Эмеральда отвела взгляд от Тимми и встретилась глазами с Мэйсом. В них отразилась боль.

– Не волнуйся, малышка, – тихо сказал он, приблизившись к ней. – Тимми сильный мальчик. Он выдержит. И ты тоже смелая девушка.

– Я… надеюсь.

Он взял ее за руку и сжал ее пальцы. И снова сердце Эмери забилось сильнее, а дрожь прошла по телу, как это бывало всякий раз, когда он оказывался рядом.

Мэйс отступил и встал за голову Тимми, готовясь к тому, что ждало его впереди.

– Ну что же, – хрипло сказал Бен Колт, – прошу всех занять свои места. Опиум подействует через пару минут.

Годы спустя в памяти Эмери возникали картины той ужасной ночи: затемненные силуэты над распростертым на земле маленьким телом, бьющимся в конвульсиях. Три масляные лампы, качающиеся над головами Труди и Марты, резкий запах прогорклого масла и гноя.

«Это сон, кошмарный сон», – убеждала она себя. Но, увы, происходящее было явью. Реальным было и лицо Мэйса со сжатыми зубами, искаженное болью.

– Подойдите сюда, Эмеральда, к этой ноге. Да, вот сюда. – Бен Колт давал ей указания, что делать, что подавать. С ужасом смотрела она на пыточные приспособления, приготовленные для операции.

Все были охвачены единым чувством. Казалось, воздух наполнился страхом. «Мы все боимся, – подумала Эмеральда, – все: и Мэйс, и Бен».

Но думать было опасно. Надо было повиноваться командам Бена. Мир перестал для нее существовать. Остались только команды, быстрые, четкие, произносимые ровным, уверенным тоном. С трудом она отдавала себе отчет в том, что это ее руки тянутся за скальпелем, опускают окровавленные щипцы в таз, подают чистые полотенца и примочки.

Все произошло, как и обещала Труди, быстро. Тело мальчика выгибалось, стремилось вырваться из крепко держащих его рук. Он кричал страшно, дико.

– Держись, Эмеральда, держись, – словно издалека доносился голос Мэйса. – Соберись, девочка, не сдавайся.

Тошнота подступала к горлу, но она справилась с ней, до крови прикусив губу. Она не должна упасть сейчас, в самый ответственный момент. Ей надо держаться, пока Бен не остановит кровотечение и не зашьет вены и артерии. И руки Эмери продолжали делать свою работу механически, сами, без участия сознания, только повинуясь приказам Бена.

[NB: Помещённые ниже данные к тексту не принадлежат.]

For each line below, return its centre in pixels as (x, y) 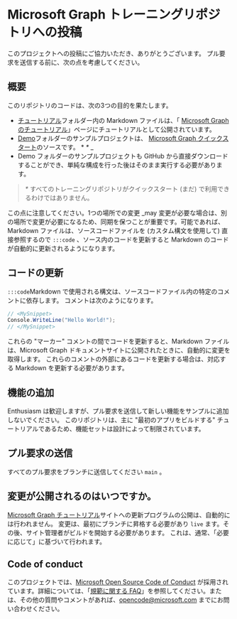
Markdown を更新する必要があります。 (72, 368)
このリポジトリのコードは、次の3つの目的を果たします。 (90, 105)
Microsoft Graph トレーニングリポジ (114, 15)
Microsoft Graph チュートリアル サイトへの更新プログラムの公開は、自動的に (119, 515)
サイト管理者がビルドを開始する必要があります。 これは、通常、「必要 (127, 532)
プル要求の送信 (40, 453)
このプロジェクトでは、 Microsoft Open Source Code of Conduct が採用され (118, 582)
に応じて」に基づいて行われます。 (57, 542)
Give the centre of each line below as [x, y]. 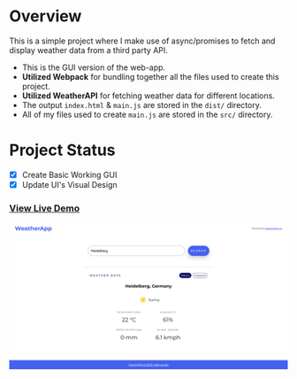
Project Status [63, 150]
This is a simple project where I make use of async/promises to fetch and [142, 41]
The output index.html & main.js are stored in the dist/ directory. [142, 104]
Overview [46, 16]
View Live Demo [45, 208]
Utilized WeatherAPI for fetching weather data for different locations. [148, 96]
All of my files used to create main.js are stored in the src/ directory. [147, 114]
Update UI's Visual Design [69, 184]
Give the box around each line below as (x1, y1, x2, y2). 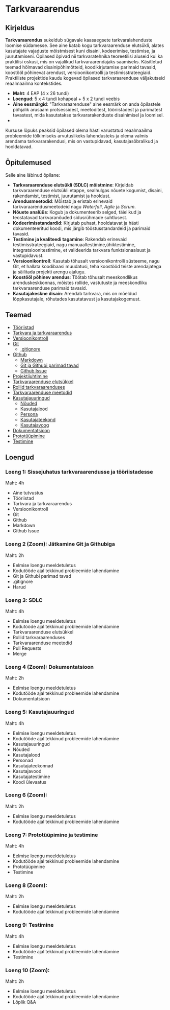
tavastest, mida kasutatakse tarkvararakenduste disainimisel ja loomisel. (12, 112, 164, 118)
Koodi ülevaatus (12, 779, 47, 785)
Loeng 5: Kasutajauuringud (5, 709, 74, 716)
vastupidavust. (12, 252, 44, 259)
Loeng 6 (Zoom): (5, 791, 47, 798)
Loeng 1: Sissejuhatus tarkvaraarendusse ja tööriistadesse (5, 468, 154, 475)
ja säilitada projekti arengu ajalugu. (12, 269, 86, 275)
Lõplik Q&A (12, 999, 37, 1005)
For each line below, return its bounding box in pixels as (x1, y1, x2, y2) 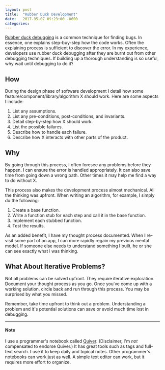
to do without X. (5, 177, 38, 183)
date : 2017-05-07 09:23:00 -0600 (5, 16, 78, 21)
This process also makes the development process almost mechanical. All (5, 187, 155, 193)
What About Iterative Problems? (5, 262, 106, 271)
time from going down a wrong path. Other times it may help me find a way (5, 172, 157, 178)
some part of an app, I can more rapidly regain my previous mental (14, 237, 149, 243)
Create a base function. (12, 207, 60, 213)
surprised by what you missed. (5, 291, 68, 297)
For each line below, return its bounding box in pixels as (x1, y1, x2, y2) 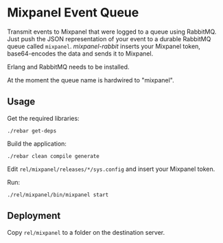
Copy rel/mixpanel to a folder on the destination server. (7, 228, 165, 236)
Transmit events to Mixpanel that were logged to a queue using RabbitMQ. (7, 27, 217, 36)
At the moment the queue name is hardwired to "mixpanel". (7, 76, 174, 84)
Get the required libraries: (7, 114, 80, 122)
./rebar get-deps (7, 127, 57, 135)
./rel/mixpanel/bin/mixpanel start (7, 191, 109, 198)
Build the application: (7, 139, 67, 148)
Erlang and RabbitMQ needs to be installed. (7, 62, 130, 71)
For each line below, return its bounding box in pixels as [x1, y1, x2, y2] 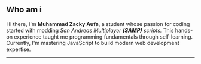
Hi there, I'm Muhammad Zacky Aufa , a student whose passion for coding [6, 20, 190, 27]
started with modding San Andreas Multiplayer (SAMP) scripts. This [6, 27, 174, 34]
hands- [175, 27, 193, 34]
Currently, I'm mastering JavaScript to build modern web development [6, 39, 179, 46]
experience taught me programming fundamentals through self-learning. [14, 33, 193, 40]
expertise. [6, 46, 31, 53]
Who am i [6, 5, 42, 15]
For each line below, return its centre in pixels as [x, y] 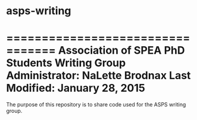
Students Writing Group [66, 63]
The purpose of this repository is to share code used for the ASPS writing [96, 105]
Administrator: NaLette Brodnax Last [98, 76]
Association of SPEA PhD [121, 51]
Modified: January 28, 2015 [76, 88]
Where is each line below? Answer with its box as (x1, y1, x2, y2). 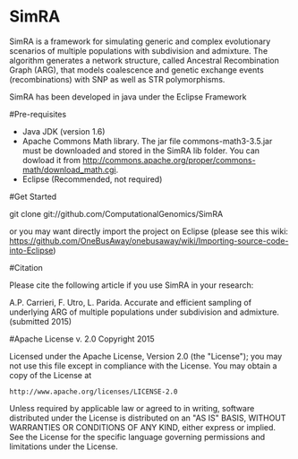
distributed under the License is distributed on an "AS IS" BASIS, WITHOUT (9, 412, 286, 423)
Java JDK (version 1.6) (21, 126, 106, 136)
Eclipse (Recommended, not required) (21, 173, 163, 185)
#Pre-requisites (9, 108, 67, 119)
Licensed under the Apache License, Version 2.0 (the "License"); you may (9, 351, 283, 361)
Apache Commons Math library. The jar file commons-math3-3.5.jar (21, 135, 273, 146)
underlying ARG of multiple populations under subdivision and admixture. (9, 307, 280, 317)
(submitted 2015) (9, 316, 72, 326)
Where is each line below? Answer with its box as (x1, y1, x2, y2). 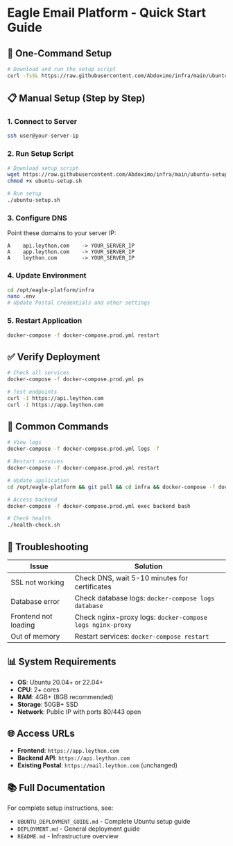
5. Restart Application (7, 316, 83, 326)
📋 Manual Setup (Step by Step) (7, 93, 146, 104)
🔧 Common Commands (7, 420, 109, 432)
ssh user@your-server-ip (7, 132, 79, 140)
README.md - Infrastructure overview (17, 832, 119, 840)
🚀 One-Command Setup (7, 47, 112, 59)
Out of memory (10, 631, 60, 641)
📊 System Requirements (7, 656, 116, 668)
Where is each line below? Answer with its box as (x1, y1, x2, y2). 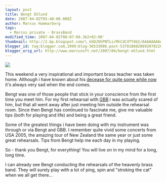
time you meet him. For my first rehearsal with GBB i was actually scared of (5, 96, 158, 102)
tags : (5, 26, 16, 30)
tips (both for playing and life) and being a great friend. (5, 112, 117, 118)
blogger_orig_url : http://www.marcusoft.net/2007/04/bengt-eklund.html (5, 48, 156, 53)
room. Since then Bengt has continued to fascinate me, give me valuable (5, 107, 153, 113)
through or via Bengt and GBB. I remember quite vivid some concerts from (5, 126, 157, 133)
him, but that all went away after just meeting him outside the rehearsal (5, 101, 150, 107)
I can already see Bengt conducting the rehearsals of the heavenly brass (5, 161, 153, 167)
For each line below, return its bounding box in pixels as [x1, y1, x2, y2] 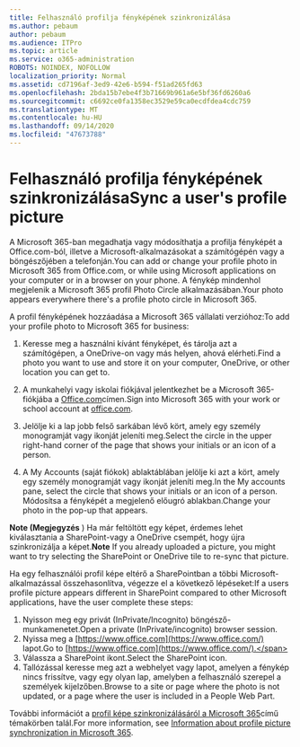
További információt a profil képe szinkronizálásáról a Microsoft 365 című [9, 707, 279, 718]
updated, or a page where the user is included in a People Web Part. [22, 690, 276, 701]
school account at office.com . [22, 403, 133, 414]
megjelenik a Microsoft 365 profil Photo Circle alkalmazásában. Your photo [9, 284, 284, 294]
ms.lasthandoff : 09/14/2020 [9, 122, 115, 131]
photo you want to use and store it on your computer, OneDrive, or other [22, 356, 290, 368]
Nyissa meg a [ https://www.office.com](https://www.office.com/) [22, 633, 265, 644]
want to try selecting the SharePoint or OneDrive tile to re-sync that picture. [9, 550, 289, 561]
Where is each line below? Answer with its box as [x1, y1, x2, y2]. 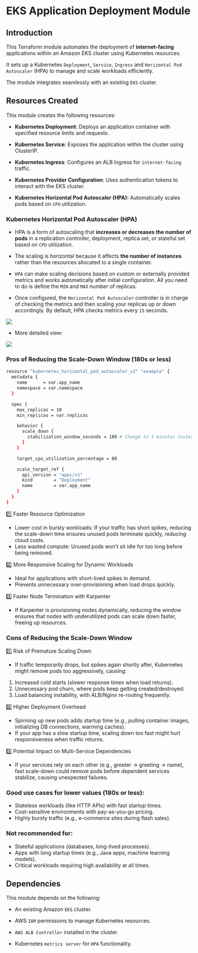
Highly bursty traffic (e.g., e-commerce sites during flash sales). [14, 815, 171, 822]
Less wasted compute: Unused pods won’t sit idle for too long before [14, 543, 183, 550]
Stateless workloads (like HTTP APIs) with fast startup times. [14, 802, 163, 809]
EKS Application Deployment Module [6, 4, 191, 18]
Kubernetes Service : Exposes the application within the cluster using [14, 141, 184, 148]
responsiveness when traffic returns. [14, 736, 104, 743]
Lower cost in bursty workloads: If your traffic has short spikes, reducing [14, 524, 192, 531]
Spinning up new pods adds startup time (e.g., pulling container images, [14, 717, 190, 724]
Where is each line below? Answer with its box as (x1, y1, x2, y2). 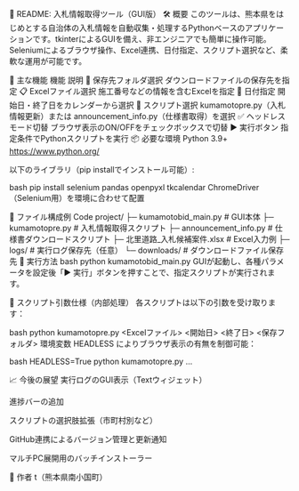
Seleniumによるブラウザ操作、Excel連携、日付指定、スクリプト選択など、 (9, 44, 281, 55)
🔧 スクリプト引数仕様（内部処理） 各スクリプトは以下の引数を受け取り (9, 297, 269, 308)
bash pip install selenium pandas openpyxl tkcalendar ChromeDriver (9, 182, 260, 192)
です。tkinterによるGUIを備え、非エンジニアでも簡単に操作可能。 (32, 34, 271, 44)
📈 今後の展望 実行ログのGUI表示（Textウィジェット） (9, 374, 207, 385)
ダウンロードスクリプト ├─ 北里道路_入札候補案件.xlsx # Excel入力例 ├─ (24, 234, 291, 244)
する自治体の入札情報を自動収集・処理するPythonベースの (32, 22, 246, 33)
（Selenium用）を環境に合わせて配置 (9, 193, 145, 203)
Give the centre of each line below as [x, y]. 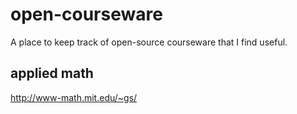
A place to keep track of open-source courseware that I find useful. [149, 42]
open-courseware [86, 14]
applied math [52, 73]
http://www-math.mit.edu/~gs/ [74, 97]
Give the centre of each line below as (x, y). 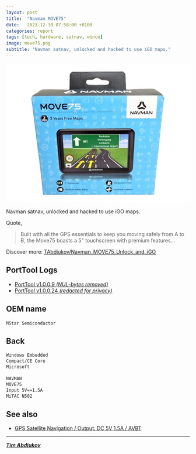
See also (22, 414)
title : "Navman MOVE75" (36, 18)
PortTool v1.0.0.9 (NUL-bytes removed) (61, 284)
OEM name (26, 309)
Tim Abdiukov (23, 445)
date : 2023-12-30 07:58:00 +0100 (49, 25)
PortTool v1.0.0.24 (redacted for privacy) (63, 291)
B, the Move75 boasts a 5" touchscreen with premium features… (98, 240)
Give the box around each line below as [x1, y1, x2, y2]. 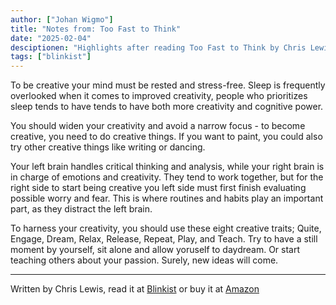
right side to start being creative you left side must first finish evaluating [10, 182, 307, 194]
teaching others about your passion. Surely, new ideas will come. [10, 254, 279, 266]
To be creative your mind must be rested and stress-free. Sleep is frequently [10, 79, 326, 91]
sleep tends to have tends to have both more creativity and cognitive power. [10, 101, 324, 113]
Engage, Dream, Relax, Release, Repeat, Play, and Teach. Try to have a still [10, 233, 318, 245]
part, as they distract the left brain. [10, 203, 153, 215]
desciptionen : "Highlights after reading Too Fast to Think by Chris [10, 42, 307, 53]
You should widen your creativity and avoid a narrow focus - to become [10, 120, 306, 132]
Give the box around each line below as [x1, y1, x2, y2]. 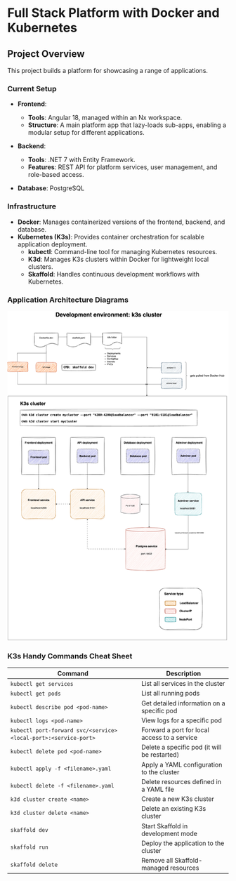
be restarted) [141, 750, 180, 759]
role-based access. [27, 171, 84, 179]
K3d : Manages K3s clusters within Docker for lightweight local [27, 255, 209, 263]
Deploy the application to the [141, 839, 225, 847]
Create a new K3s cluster [141, 795, 214, 803]
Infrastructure [7, 201, 57, 211]
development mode [141, 829, 198, 837]
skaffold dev [10, 827, 48, 834]
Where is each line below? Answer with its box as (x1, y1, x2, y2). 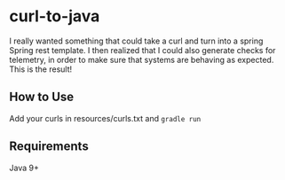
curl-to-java (9, 6, 100, 27)
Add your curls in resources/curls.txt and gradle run (9, 113, 202, 123)
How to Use (9, 90, 75, 105)
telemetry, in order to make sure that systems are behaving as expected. (9, 54, 274, 65)
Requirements (9, 139, 89, 154)
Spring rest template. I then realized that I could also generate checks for (9, 44, 276, 55)
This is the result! (9, 64, 73, 74)
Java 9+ (9, 162, 40, 173)
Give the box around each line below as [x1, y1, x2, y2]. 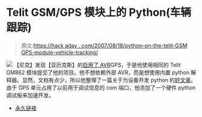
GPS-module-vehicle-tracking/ [21, 48, 99, 56]
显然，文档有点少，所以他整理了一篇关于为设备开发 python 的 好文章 [22, 76, 191, 84]
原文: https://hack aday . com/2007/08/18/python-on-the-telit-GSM [21, 42, 187, 49]
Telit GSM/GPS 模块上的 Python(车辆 [6, 5, 192, 19]
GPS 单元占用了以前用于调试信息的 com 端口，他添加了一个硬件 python [18, 84, 196, 91]
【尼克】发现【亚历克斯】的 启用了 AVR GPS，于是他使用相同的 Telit [13, 61, 181, 69]
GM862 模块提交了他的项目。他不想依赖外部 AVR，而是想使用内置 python [6, 69, 190, 76]
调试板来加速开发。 [6, 92, 54, 99]
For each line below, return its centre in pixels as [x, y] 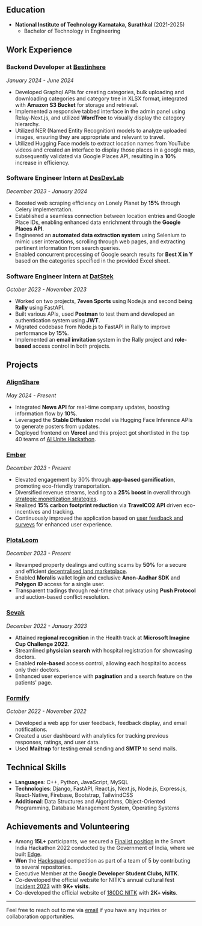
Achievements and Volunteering [68, 827]
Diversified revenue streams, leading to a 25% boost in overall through [103, 493]
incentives [28, 512]
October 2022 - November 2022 [47, 711]
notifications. [31, 729]
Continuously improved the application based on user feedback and [99, 518]
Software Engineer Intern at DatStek [60, 276]
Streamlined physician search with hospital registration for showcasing [103, 650]
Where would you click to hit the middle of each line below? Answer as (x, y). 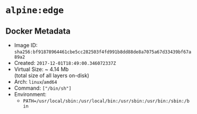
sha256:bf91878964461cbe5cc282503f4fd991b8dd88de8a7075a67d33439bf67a (103, 52)
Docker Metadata (38, 31)
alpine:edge (35, 10)
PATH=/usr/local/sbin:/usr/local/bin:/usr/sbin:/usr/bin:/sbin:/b (106, 101)
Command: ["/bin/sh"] (43, 88)
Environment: (30, 94)
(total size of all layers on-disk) (52, 75)
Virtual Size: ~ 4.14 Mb (41, 69)
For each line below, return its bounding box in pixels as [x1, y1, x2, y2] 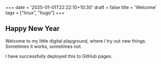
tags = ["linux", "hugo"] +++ [5, 10, 65, 16]
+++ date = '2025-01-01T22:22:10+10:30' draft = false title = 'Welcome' [5, 5, 157, 10]
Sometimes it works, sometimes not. [5, 43, 82, 49]
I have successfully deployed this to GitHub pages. [5, 53, 113, 59]
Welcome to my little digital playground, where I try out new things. [5, 38, 147, 44]
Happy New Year [5, 24, 60, 33]
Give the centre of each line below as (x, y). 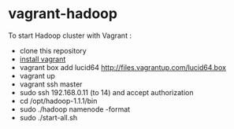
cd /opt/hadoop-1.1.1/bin (58, 101)
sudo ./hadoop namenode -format (75, 109)
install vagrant (43, 59)
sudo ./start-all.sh (48, 117)
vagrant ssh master (51, 84)
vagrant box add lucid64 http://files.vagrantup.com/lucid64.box (123, 67)
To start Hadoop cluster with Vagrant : (70, 35)
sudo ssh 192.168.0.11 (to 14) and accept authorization (106, 92)
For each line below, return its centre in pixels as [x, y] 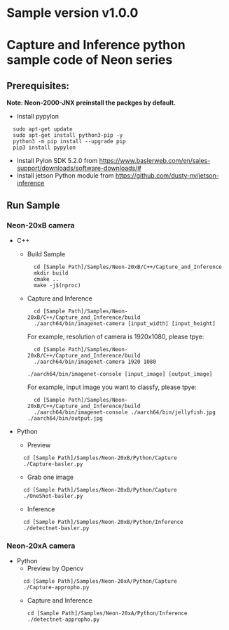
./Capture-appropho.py [56, 588]
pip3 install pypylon [44, 148]
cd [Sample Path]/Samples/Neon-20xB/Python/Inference [103, 522]
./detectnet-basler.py [56, 528]
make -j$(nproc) [57, 285]
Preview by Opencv [55, 569]
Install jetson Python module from [65, 176]
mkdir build [51, 273]
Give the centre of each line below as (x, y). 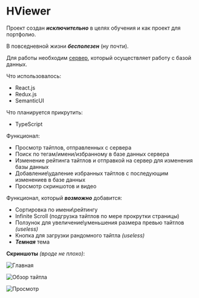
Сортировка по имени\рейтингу (56, 210)
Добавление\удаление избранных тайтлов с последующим (92, 173)
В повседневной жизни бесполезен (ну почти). (67, 46)
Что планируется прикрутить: (44, 112)
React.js (25, 88)
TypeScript (29, 124)
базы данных (32, 167)
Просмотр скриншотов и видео (56, 186)
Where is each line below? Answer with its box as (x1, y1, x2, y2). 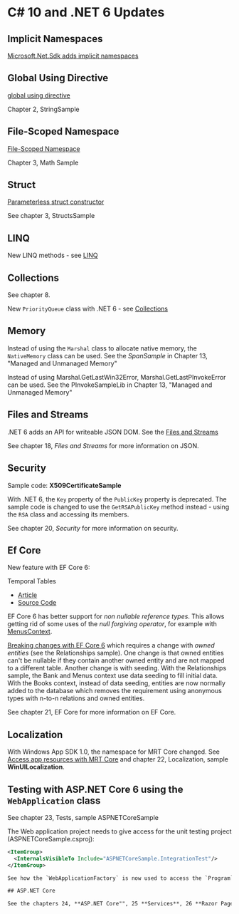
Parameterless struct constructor (7, 197, 105, 207)
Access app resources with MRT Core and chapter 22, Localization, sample (7, 755, 229, 764)
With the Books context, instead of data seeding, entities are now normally (7, 679, 226, 687)
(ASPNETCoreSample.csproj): (7, 834, 95, 843)
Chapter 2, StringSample (7, 105, 80, 113)
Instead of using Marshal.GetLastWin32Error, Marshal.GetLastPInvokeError (7, 373, 226, 381)
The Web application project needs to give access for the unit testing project (7, 827, 232, 836)
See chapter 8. (7, 291, 51, 299)
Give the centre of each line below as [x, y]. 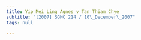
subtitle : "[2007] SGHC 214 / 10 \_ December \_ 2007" [71, 17]
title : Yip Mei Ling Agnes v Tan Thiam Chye [63, 11]
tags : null [20, 22]
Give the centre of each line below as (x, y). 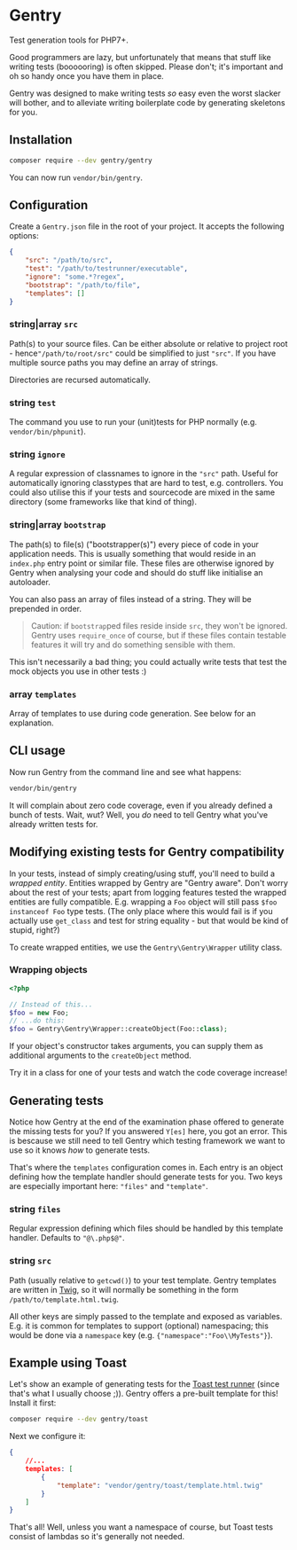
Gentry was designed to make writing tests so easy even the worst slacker (145, 93)
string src (30, 1261)
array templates (43, 694)
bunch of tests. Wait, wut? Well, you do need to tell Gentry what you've (139, 814)
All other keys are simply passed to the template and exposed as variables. (146, 1316)
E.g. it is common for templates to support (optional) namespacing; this (139, 1326)
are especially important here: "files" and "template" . (109, 1186)
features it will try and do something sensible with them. (133, 645)
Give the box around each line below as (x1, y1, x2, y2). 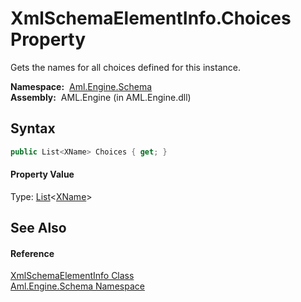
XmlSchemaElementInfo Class (10, 270, 135, 282)
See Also (10, 220, 67, 237)
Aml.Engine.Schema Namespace (10, 280, 145, 292)
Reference (10, 247, 55, 259)
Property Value (10, 168, 75, 181)
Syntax (10, 120, 56, 137)
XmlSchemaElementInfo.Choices (10, 7, 292, 30)
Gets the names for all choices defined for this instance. (10, 61, 241, 73)
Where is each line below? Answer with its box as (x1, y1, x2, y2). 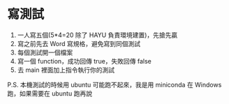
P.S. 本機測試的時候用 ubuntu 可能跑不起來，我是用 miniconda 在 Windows (7, 80, 222, 89)
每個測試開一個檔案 (17, 48, 73, 57)
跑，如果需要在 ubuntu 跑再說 (7, 89, 93, 98)
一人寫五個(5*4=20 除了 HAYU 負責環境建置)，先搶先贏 (17, 31, 178, 39)
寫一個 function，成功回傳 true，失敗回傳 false (17, 57, 152, 65)
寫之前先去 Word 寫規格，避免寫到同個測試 (17, 39, 141, 47)
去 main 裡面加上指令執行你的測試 (17, 66, 115, 74)
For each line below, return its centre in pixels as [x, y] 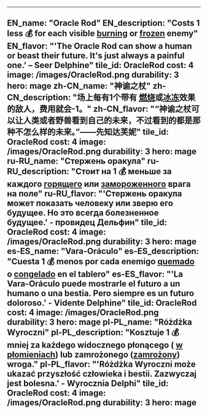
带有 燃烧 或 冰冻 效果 [158, 98]
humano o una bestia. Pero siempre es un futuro [101, 293]
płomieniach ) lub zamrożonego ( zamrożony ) [94, 355]
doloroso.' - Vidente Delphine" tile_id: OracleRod [102, 303]
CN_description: [39, 98]
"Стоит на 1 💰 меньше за [121, 171]
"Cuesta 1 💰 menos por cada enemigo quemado [101, 262]
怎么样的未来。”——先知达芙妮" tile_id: [96, 132]
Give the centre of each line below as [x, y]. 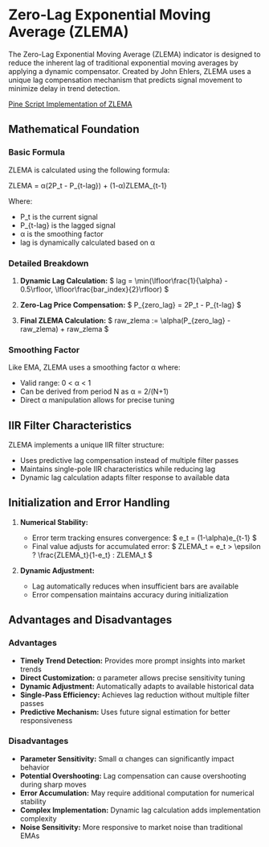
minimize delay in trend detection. [64, 88]
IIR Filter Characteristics [70, 426]
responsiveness [46, 720]
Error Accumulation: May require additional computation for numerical [137, 793]
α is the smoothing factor [62, 233]
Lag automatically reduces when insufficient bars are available [135, 586]
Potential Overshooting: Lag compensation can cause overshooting [133, 775]
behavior [35, 767]
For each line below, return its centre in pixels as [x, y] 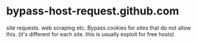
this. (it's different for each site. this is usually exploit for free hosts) [90, 34]
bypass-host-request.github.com [93, 11]
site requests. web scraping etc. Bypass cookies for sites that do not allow [99, 28]
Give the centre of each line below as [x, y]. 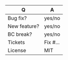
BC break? [20, 34]
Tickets [16, 42]
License [17, 50]
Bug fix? [17, 18]
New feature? [23, 26]
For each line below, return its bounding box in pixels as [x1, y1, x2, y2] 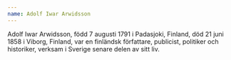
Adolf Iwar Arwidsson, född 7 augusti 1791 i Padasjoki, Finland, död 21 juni [7, 30, 225, 38]
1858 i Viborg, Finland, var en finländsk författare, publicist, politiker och [7, 37, 219, 46]
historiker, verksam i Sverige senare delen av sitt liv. [7, 44, 160, 53]
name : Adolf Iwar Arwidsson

Они перевязали культю. Затем Тимми, укутанного в одеяло, перенесли обратно в повозку. С ним остались Труди Вандербуш и Бен, а Эмеральда, когда работа ее была закончена, бессильно опустилась на землю.

– Эмери? Ты в порядке? – Она почувствовала, как руки Мэйса подняли ее на ноги.

– Я… Похоже, что в порядке.

– Тебе надо поспать. До рассвета осталось не так много.

– Поспать? Я не могу.

– Сможешь, не сомневайся. Неужели ты думаешь, что твое бодрствование кому-то поможет. Иди поспи. Завтра ты понадобишься Тимми.

Она прижалась к нему, вдыхая аромат его тела. Его близость согревала ее, наполняла теплом душу. Она готова была простить ему Труди, забыть обо всем, кроме вот этих рук, прижимавших ее к себе все крепче.

– Тебе надо поспать, малышка, – мягко повторил он.

– Но я не смогу.

– Послушай. Мальчик или выживет, или умрет. Но что бы ни случилось, ты ему сейчас не поможешь. Позаботься о себе, родная. А потом о других. Это закон жизни в горах.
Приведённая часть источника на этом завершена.